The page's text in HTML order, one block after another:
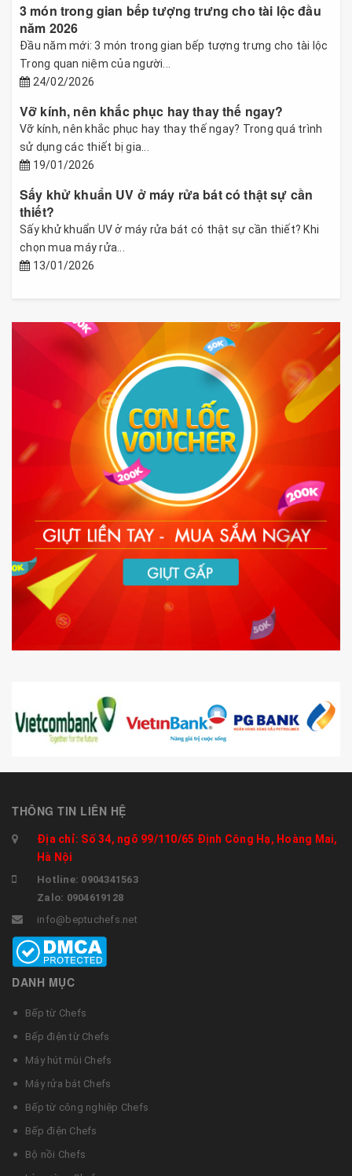
3 món trong gian bếp tượng trưng cho tài lộc đầu
năm 2026
Đầu năm mới: 3 món trong gian bếp tượng trưng cho tài lộc
Trong quan niệm của người...
24/02/2026
Vỡ kính, nên khắc phục hay thay thế ngay?
Vỡ kính, nên khắc phục hay thay thế ngay? Trong quá trình
sử dụng các thiết bị gia...
19/01/2026
Sấy khử khuẩn UV ở máy rửa bát có thật sự cần
thiết?
Sấy khử khuẩn UV ở máy rửa bát có thật sự cần thiết? Khi
chọn mua máy rửa...
13/01/2026
THÔNG TIN LIÊN HỆ
Địa chỉ: Số 34, ngõ 99/110/65 Định Công Hạ, Hoàng Mai,
Hà Nội
Hotline: 0904341563
Zalo: 0904619128
info@beptuchefs.net
DANH MỤC
Bếp từ Chefs
Bếp điện từ Chefs
Máy hút mùi Chefs
Máy rửa bát Chefs
Bếp từ công nghiệp Chefs
Bếp điện Chefs
Bộ nồi Chefs
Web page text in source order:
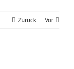
Zurück Vor
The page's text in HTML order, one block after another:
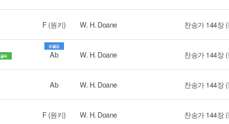
F (원키) W. H. Doane 찬송가 144장
씨
조옮김
Ab W. H. Doane 찬송가 144장
Ab W. H. Doane 찬송가 144장
F (원키) W. H. Doane 찬송가 144장
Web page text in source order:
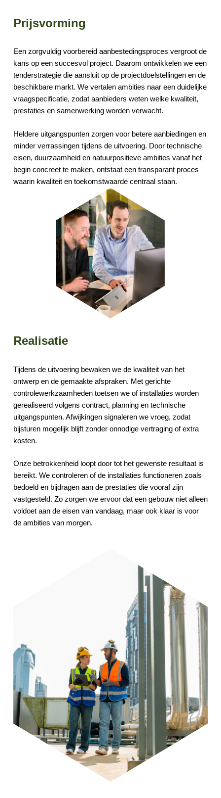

◇ ◇ ◇

## Problem
Return all lines of the material above in which "thật" occurs.

## Answer for this exercise
Sấy khử khuẩn UV ở máy rửa bát có thật sự cần
Sấy khử khuẩn UV ở máy rửa bát có thật sự cần thiết? Khi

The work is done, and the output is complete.